The internal character map is an injective algebra homomorphism.

The map is an isomorphism if and only if the category is semisimple.

The character table relates to the S-matrix in modular tensor categories.

Abstract

For a pivotal finite tensor category $\mathcal{C}$ over an algebraically closed field $k$, we define the algebra $\mathsf{CF}(\mathcal{C})$ of class functions and the internal character $\mathsf{ch}(X) \in \mathsf{CF}(\mathcal{C})$ for an object $X \in \mathcal{C}$ by using an adjunction between $\mathcal{C}$ and its monoidal center $\mathcal{Z}(\mathcal{C})$. We also develop the integral theory in a unimodular finite tensor category by using the same adjunction.
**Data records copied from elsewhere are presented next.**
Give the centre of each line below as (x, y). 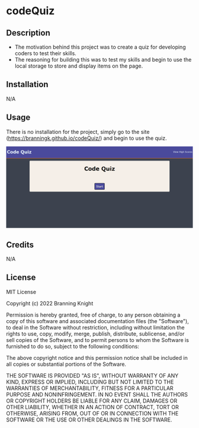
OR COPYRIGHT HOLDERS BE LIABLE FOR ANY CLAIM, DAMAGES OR (92, 401)
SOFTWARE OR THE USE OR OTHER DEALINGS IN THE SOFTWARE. (89, 420)
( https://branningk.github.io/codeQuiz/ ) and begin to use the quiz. (86, 138)
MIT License (21, 292)
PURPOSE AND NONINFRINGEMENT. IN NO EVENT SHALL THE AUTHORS (97, 394)
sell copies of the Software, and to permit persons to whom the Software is (98, 340)
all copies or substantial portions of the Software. (66, 364)
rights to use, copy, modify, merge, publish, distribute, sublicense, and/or (95, 334)
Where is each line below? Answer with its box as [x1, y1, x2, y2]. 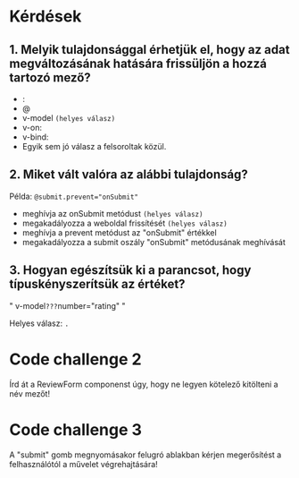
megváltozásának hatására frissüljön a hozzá [9, 55, 268, 71]
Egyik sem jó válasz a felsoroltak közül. [21, 141, 167, 151]
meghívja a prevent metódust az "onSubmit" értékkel [21, 226, 217, 238]
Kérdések [9, 6, 82, 27]
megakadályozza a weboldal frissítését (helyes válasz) [21, 218, 228, 228]
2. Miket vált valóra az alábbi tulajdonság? [9, 167, 248, 183]
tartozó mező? [9, 70, 91, 85]
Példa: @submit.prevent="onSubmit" [9, 191, 138, 201]
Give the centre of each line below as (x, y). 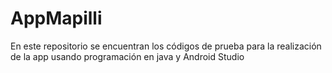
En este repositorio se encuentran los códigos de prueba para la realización (166, 46)
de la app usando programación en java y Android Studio (127, 56)
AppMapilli (56, 18)
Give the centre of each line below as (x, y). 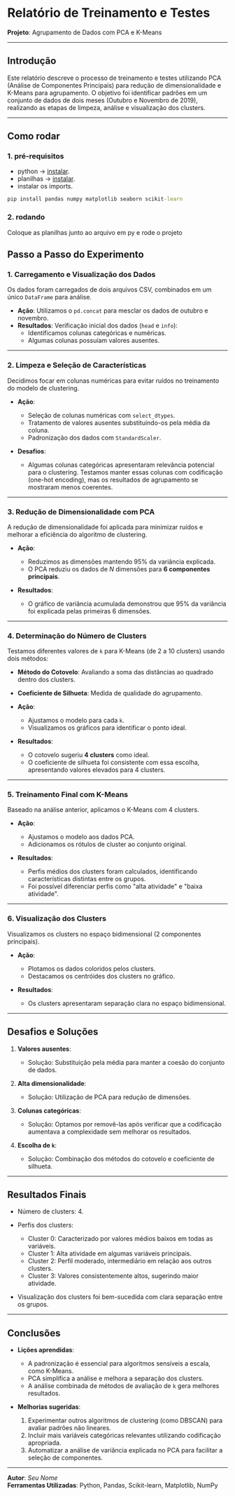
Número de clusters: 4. (50, 1211)
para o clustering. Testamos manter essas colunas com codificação (125, 472)
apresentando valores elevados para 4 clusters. (97, 770)
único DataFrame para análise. (50, 297)
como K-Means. (51, 1371)
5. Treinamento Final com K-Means (67, 795)
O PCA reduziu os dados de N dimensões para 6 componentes (119, 569)
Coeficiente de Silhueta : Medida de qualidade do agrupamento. (110, 693)
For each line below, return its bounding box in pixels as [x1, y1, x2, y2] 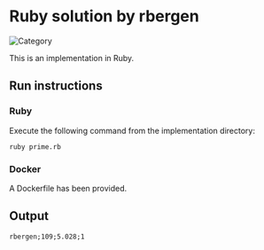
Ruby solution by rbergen [9, 6, 199, 27]
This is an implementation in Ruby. [9, 52, 135, 63]
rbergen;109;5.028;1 [9, 232, 86, 241]
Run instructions [9, 78, 104, 94]
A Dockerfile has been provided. [9, 183, 128, 193]
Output [9, 208, 49, 223]
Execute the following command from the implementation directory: [9, 125, 255, 136]
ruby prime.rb [9, 142, 62, 152]
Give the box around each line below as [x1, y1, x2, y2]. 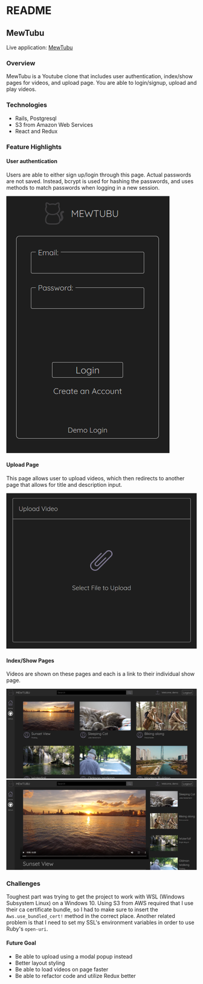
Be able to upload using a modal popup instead [14, 952, 133, 960]
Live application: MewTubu [6, 44, 73, 51]
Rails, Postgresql [14, 115, 57, 122]
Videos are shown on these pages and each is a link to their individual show [6, 671, 195, 678]
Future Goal [6, 939, 36, 946]
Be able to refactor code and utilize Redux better [14, 972, 136, 979]
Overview [6, 59, 36, 67]
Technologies [6, 101, 47, 109]
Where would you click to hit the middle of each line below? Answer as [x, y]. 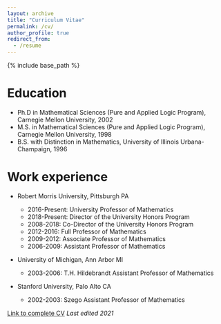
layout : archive [30, 13]
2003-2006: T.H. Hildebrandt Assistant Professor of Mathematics [121, 273]
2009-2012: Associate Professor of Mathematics [96, 238]
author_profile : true [38, 33]
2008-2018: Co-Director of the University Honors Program [110, 224]
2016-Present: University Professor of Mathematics [100, 209]
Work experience [58, 177]
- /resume [27, 46]
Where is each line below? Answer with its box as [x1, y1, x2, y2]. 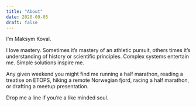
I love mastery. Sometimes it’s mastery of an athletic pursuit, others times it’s [6, 47, 191, 54]
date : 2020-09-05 [6, 14, 49, 20]
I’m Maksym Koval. [6, 36, 51, 43]
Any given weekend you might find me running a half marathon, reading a [6, 71, 183, 78]
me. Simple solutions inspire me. [6, 59, 85, 66]
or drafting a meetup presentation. [6, 83, 89, 90]
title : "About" [6, 8, 43, 15]
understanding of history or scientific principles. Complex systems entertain [6, 53, 189, 60]
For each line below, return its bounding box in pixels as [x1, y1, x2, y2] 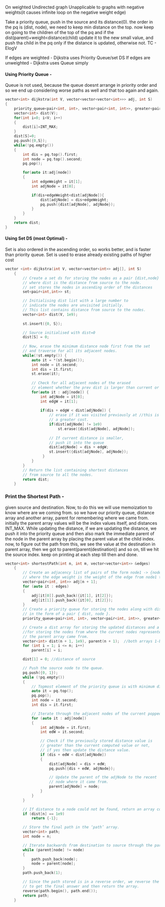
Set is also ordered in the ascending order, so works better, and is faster [5, 247, 151, 253]
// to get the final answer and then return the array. [23, 884, 139, 889]
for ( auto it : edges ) [23, 584, 69, 589]
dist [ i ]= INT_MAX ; [23, 124, 58, 130]
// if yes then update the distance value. [40, 748, 131, 753]
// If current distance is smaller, [49, 435, 124, 440]
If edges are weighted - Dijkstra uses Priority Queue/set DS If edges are [5, 55, 151, 61]
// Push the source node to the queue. [23, 666, 105, 671]
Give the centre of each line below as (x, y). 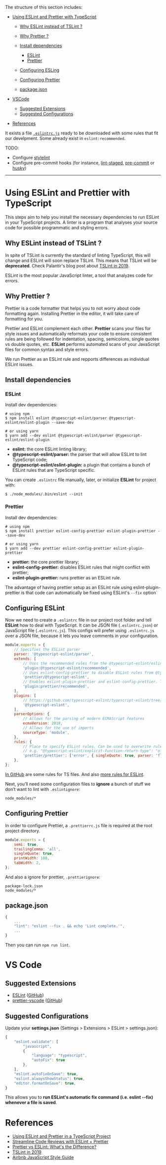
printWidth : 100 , (32, 858)
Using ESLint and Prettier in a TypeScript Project (62, 1136)
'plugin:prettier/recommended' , (56, 687)
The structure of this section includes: (44, 7)
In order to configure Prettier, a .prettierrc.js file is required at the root (79, 825)
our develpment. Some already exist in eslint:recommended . (65, 138)
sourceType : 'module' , (46, 732)
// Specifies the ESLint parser (47, 649)
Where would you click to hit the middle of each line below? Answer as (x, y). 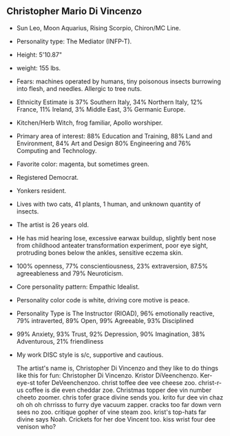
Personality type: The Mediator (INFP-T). (74, 41)
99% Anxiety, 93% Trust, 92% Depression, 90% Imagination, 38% (111, 334)
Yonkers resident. (41, 190)
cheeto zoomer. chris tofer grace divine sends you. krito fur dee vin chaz (120, 397)
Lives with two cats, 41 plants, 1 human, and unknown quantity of (108, 204)
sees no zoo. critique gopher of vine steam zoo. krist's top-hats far (112, 412)
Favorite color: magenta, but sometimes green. (83, 164)
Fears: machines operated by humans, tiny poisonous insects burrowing (119, 81)

By utilizing these tools, we extend some results in the character theory of finite-dimensional Hopf algebras to this category-theoretical setting. Our main result is that the map $\mathsf{ch}: \mathsf{Gr}_k(\mathcal{C}) \to \mathsf{CF}(\mathcal{C})$ given by taking the internal character is a well-defined injective algebra map, where $\mathsf{Gr}_k(\mathcal{C})$ is the scalar extension of the Grothendieck ring of $\mathcal{C}$ to $k$. Moreover, under the assumption that $\mathcal{C}$ is unimodular, the map $\mathsf{ch}$ is an isomorphism if and only if $\mathcal{C}$ is semisimple. As an application, we show that the algebra $\mathsf{Gr}_{k}(\mathcal{C})$ is semisimple if $\mathcal{C}$ is a non-degenerate pivotal fusion category. If, moreover, $\mathsf{Gr}_k(\mathcal{C})$ is commutative, then the character table of $\mathcal{C}$ is defined based on the integral theory. It turns out that the character table is obtained from the $S$-matrix if $\mathcal{C}$ is a modular tensor category. Generalizing corresponding results in the finite group theory, we prove the orthogonality relations and the integrality.